[Aim of the task] Work through the data below and copy out every line where "funding" is found.

[The data]
:::
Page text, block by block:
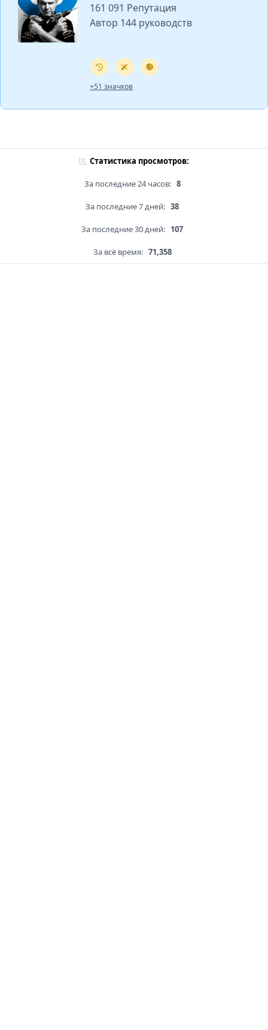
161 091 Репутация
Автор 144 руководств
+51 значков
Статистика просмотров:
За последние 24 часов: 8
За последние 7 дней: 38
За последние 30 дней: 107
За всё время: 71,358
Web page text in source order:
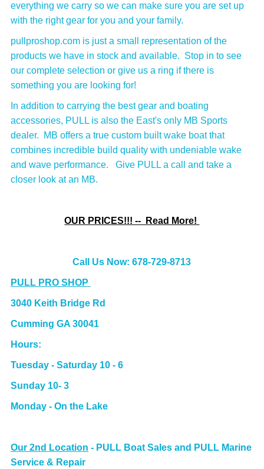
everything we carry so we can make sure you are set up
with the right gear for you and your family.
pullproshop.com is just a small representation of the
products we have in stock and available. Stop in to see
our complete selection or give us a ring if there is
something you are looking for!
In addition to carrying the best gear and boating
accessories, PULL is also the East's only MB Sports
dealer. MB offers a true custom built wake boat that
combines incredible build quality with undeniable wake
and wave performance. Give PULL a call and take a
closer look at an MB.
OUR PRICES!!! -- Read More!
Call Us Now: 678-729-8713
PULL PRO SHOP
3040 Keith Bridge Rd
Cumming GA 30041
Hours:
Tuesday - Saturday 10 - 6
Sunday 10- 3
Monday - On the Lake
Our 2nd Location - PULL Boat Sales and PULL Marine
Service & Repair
:::
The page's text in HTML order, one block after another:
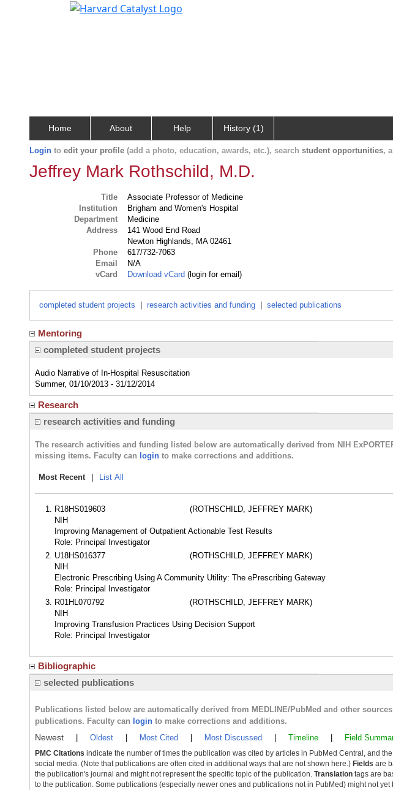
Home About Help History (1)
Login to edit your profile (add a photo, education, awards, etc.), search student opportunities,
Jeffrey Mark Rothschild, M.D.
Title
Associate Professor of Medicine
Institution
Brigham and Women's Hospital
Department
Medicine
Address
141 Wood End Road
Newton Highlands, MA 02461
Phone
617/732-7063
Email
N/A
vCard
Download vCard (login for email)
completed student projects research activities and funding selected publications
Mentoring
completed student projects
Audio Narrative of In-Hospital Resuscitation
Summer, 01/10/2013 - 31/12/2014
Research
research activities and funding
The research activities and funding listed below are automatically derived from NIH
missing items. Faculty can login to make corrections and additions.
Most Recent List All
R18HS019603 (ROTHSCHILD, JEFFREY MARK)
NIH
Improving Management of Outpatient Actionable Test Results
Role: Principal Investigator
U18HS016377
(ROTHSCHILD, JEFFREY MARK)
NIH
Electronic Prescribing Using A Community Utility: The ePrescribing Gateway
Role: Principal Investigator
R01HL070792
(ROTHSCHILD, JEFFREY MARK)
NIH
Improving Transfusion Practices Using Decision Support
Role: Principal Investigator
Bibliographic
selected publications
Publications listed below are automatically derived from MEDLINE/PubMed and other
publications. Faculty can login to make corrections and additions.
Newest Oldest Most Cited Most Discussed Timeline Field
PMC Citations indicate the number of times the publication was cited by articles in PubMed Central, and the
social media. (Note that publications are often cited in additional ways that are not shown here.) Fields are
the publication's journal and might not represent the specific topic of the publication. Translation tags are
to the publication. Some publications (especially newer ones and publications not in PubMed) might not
:::
[Result for this task]
completed student projects research activities and funding selected publications
research activities and funding
The research activities and funding listed below are automatically derived from NIH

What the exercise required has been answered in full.